If you have a sparse matrix X:
>> print type(X)
<class 'scipy.sparse.csr.csr_matrix'>
...How can you sum the squares of each element in each row, and save them into a list? For example:
>>print X.todense()
[[0 2 0 2]
[0 2 0 1]]
How can you turn that into a list of sum of squares of each row:
[[0²+2²+0²+2²]
[0²+2²+0²+1²]]
or:
[8, 5]
First of all, the csr matrix has a .sum
method (relying on the dot product) which works well, so what you need is the squaring.

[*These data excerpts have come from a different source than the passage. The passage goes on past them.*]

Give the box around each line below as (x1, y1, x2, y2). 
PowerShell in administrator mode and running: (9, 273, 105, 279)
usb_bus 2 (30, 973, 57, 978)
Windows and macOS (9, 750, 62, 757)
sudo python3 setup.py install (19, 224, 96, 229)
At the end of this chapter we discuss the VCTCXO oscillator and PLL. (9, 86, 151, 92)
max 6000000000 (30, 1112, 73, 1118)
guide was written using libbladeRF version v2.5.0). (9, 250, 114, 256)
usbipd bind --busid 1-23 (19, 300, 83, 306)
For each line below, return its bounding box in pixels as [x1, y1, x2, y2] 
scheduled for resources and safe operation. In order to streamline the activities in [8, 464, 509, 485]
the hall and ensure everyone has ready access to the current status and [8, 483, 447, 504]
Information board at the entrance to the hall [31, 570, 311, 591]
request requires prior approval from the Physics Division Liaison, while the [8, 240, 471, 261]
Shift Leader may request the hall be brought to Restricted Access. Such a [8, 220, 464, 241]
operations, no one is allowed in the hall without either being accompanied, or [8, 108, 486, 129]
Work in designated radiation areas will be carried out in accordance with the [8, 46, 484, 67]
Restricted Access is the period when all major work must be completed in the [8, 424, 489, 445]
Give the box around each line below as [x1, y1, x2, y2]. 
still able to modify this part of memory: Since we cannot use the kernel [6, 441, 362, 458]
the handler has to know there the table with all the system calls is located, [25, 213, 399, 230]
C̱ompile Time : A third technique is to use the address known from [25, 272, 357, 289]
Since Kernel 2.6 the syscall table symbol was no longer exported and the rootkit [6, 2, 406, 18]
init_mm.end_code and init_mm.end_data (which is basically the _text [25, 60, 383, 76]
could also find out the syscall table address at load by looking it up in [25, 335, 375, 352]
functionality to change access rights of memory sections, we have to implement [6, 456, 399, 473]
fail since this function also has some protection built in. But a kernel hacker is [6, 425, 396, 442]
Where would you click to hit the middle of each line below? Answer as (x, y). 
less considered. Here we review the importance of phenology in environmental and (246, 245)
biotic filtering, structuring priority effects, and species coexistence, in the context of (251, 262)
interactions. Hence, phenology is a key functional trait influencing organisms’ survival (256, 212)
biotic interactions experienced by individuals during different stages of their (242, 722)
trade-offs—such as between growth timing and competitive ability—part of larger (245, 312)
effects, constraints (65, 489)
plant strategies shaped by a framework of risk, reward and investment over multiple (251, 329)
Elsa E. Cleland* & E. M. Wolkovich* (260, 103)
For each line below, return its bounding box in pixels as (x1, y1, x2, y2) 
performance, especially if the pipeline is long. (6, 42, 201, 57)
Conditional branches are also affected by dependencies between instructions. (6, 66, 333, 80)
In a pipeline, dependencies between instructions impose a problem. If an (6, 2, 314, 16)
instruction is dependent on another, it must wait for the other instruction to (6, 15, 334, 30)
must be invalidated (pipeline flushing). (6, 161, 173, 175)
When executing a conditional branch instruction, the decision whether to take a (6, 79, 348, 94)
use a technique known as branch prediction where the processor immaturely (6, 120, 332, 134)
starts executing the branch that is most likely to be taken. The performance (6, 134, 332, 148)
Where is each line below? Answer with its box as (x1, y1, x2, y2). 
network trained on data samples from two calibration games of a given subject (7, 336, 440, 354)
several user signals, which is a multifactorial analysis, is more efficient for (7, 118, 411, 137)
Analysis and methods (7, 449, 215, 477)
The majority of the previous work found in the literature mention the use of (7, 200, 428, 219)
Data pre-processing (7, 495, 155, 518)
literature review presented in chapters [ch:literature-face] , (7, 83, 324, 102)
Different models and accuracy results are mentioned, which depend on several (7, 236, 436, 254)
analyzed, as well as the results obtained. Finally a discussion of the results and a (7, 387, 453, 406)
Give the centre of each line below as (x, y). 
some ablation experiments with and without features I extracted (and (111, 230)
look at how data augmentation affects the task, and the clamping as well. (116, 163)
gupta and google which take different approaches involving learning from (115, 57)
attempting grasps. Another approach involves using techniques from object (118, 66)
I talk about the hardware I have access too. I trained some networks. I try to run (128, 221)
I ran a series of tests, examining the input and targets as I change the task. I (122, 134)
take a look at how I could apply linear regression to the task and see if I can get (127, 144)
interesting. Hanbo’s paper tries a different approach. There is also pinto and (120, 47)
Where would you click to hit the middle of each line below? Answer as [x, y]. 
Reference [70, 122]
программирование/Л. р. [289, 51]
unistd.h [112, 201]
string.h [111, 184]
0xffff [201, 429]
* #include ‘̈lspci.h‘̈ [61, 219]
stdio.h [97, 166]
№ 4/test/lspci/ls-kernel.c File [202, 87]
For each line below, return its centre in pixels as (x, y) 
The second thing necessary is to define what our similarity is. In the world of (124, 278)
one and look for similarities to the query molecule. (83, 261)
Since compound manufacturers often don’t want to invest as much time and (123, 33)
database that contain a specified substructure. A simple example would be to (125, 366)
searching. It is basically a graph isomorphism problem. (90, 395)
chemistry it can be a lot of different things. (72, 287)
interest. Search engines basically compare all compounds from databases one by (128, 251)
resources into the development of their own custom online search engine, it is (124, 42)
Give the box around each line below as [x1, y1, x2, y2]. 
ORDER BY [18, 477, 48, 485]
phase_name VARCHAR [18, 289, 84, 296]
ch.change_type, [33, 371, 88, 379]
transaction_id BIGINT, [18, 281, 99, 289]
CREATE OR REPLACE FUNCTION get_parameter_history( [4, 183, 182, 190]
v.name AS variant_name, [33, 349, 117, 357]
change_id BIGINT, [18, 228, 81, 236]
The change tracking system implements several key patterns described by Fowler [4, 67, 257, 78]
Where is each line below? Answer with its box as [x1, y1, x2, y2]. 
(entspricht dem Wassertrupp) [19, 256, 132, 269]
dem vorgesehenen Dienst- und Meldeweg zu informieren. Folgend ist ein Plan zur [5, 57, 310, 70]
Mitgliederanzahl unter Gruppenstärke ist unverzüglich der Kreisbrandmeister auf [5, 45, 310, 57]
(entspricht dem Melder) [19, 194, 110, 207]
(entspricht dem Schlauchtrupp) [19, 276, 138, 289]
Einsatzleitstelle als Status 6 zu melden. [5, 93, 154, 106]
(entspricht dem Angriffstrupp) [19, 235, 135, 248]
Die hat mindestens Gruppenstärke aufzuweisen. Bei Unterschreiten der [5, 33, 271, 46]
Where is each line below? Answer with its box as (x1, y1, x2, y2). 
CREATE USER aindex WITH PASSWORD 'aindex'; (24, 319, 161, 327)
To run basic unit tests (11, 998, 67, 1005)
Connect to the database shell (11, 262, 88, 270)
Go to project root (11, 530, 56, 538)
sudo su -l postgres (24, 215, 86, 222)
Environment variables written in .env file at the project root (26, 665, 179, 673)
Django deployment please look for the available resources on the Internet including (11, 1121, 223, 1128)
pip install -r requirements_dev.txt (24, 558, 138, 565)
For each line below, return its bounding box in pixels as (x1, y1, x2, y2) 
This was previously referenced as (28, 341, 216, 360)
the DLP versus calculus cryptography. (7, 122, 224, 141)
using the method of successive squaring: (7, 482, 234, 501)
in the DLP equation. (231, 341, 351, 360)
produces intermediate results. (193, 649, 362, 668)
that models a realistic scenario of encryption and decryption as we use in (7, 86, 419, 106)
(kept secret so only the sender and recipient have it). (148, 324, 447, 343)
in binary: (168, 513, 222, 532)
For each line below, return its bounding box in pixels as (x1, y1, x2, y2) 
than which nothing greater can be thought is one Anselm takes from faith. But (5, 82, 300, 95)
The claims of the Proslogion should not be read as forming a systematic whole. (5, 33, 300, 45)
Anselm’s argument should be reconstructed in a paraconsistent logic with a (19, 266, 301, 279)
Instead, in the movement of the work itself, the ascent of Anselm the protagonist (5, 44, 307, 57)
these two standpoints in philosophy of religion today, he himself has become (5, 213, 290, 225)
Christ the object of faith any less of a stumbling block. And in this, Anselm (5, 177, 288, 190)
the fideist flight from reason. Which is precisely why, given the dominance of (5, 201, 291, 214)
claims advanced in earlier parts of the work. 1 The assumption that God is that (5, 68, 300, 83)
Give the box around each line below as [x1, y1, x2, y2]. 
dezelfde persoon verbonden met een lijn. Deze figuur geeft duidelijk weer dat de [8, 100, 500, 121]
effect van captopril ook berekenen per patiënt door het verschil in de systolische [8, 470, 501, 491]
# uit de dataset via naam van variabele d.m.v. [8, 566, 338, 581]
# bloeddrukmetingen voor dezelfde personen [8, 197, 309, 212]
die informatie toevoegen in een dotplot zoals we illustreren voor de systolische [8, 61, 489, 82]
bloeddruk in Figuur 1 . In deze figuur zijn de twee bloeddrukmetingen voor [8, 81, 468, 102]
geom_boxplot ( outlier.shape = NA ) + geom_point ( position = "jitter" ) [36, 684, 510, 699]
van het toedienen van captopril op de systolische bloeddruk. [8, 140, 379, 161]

The simplest solution is to create a copy of the sparse matrix, square its data and then sum it:
squared_X = X.copy()
# now square the data in squared_X
squared_X.data **= 2
# and sum each row:
squared_sum = squared_X.sum(1)
# and delete the squared_X:
del squared_X
If you really must save the space, I guess you could just replace .data
and then replace it back, something along:
X.sum_duplicate() # make sure, not sure if this happens with normal usage.
old_data = X.data.copy()
X.data **= 2
squared_sum = X.sum(1)
X.data = old_data
EDIT: There is actually another nice way, as the csr matrix has a .multiply
method for elementwise multiplication:
squared_sum = X.multiply(X).sum(1)
Addition:
Elementwise operations are thus easily done by accessing csr.data
which stores the values for all nonzero elements. NOTE: I guess .sum_duplicates()
may be necessary, I am not sure what kind of operations would make it necessary.